→ **What you have to do**: Write out every record below exactly, leaving the pictures out.

→ **Available data**:
● ● ● ● ●

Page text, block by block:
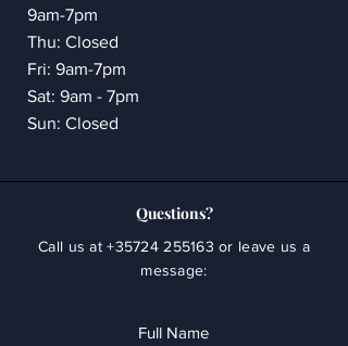
9am-7pm
Thu: Closed
Fri: 9am-7pm
Sat: 9am - 7pm
Sun: Closed
Questions?
Call us at+35724 255163 or leave us a
message:
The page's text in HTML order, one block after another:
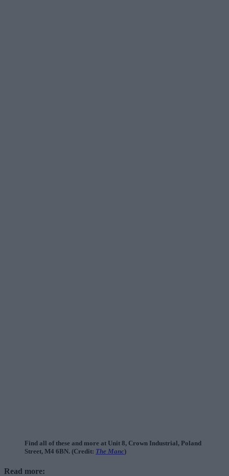
Find all of these and more at Unit 8, Crown Industrial, Poland
Street, M4 6BN. (Credit: The Manc)
Read more:
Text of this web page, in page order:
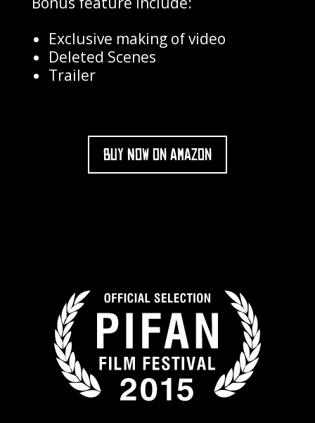
Exclusive making of video
Deleted Scenes
Trailer
BUY NOW ON AMAZON
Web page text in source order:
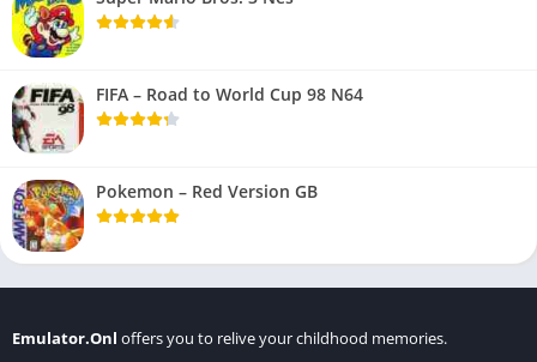
FIFA – Road to World Cup 98 N64
Pokemon – Red Version GB
Emulator.Onl offers you to relive your childhood memories.
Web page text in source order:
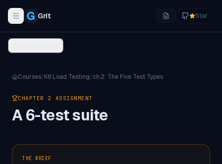
Toggle navigation menu
Grit Star
Courses/K6 Load Testing/ch.2: The Five Test Types
CHAPTER 2 ASSIGNMENT
A 6-test suite
THE BRIEF
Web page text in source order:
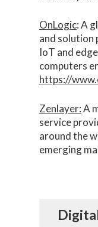
OnLogic: A
and solution
IoT and
computers
https://
Zenlayer:A
service
around the
emerging
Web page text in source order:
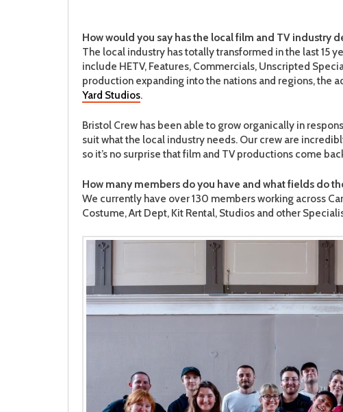
How would you say has the local film and TV industry
The local industry has totally transformed in the last 15
include HETV, Features, Commercials, Unscripted
production expanding into the nations and regions, the
Yard Studios.
Bristol Crew has been able to grow organically in
suit what the local industry needs. Our crew are
so it’s no surprise that film and TV productions come
How many members do you have and what fields do
We currently have over 130 members working across
Costume, Art Dept, Kit Rental, Studios and other
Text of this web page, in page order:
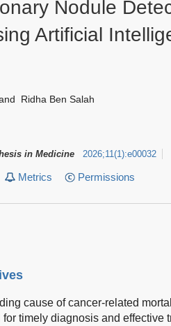
Nodule
Artificial
Ridha Ben Salah
in Medicine 2026;11 (1 ):e00032
Metrics Permissions
cause of cancer-related
timely diagnosis and effective
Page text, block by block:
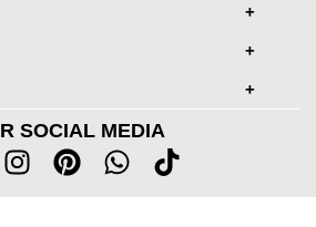
SOCIAL MEDIA
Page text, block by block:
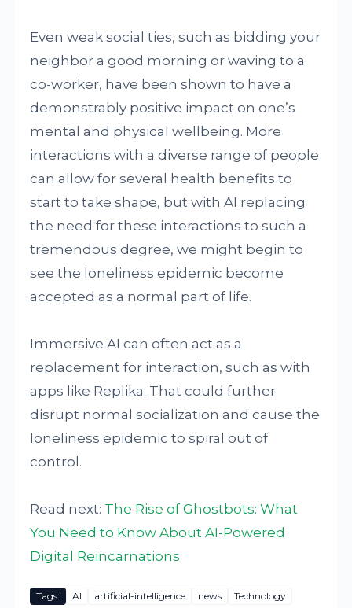
Even weak social ties, such as bidding your
neighbor a good morning or waving to a
co-worker, have been shown to have a
demonstrably positive impact on one’s
mental and physical wellbeing. More
interactions with a diverse range of people
can allow for several health benefits to
start to take shape, but with AI replacing
the need for these interactions to such a
tremendous degree, we might begin to
see the loneliness epidemic become
accepted as a normal part of life.
Immersive AI can often act as a
replacement for interaction, such as with
apps like Replika. That could further
disrupt normal socialization and cause the
loneliness epidemic to spiral out of
control.
Read next: The Rise of Ghostbots: What
You Need to Know About AI-Powered
Digital Reincarnations
Tags: AI artificial-intelligence news Technology
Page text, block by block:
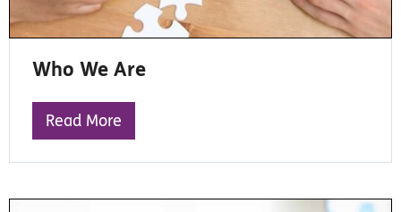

● ● ● ● ●

→ **Answer section**:
Page text, block by block:
9am-7pm
Thu: Closed
Fri: 9am-7pm
Sat: 9am - 7pm
Sun: Closed
Questions?
Call us at+35724 255163 or leave us a
message:
The page's text in HTML order, one block after another:
Find all of these and more at Unit 8, Crown Industrial, Poland
Street, M4 6BN. (Credit: The Manc)
Read more:
Text of this web page, in page order:
Exclusive making of video
Deleted Scenes
Trailer
BUY NOW ON AMAZON
Web page text in source order:
FIFA – Road to World Cup 98 N64
Pokemon – Red Version GB
Emulator.Onl offers you to relive your childhood memories.
Web page text in source order:
Toggle navigation menu
Grit Star
Courses/K6 Load Testing/ch.2: The Five Test Types
CHAPTER 2 ASSIGNMENT
A 6-test suite
THE BRIEF
Web page text in source order:
OnLogic: A
and solution
IoT and
computers
https://
Zenlayer:A
service
around the
emerging
Web page text in source order:
How would you say has the local film and TV industry
The local industry has totally transformed in the last 15
include HETV, Features, Commercials, Unscripted
production expanding into the nations and regions, the
Yard Studios.
Bristol Crew has been able to grow organically in
suit what the local industry needs. Our crew are
so it’s no surprise that film and TV productions come
How many members do you have and what fields do
We currently have over 130 members working across
Costume, Art Dept, Kit Rental, Studios and other
Text of this web page, in page order:
Nodule
Artificial
Ridha Ben Salah
in Medicine 2026;11 (1 ):e00032
Metrics Permissions
cause of cancer-related
timely diagnosis and effective
Page text, block by block:
SOCIAL MEDIA
Page text, block by block:
Even weak social ties, such as bidding your
neighbor a good morning or waving to a
co-worker, have been shown to have a
demonstrably positive impact on one’s
mental and physical wellbeing. More
interactions with a diverse range of people
can allow for several health benefits to
start to take shape, but with AI replacing
the need for these interactions to such a
tremendous degree, we might begin to
see the loneliness epidemic become
accepted as a normal part of life.
Immersive AI can often act as a
replacement for interaction, such as with
apps like Replika. That could further
disrupt normal socialization and cause the
loneliness epidemic to spiral out of
control.
Read next: The Rise of Ghostbots: What
You Need to Know About AI-Powered
Digital Reincarnations
Tags: AI artificial-intelligence news Technology
Page text, block by block:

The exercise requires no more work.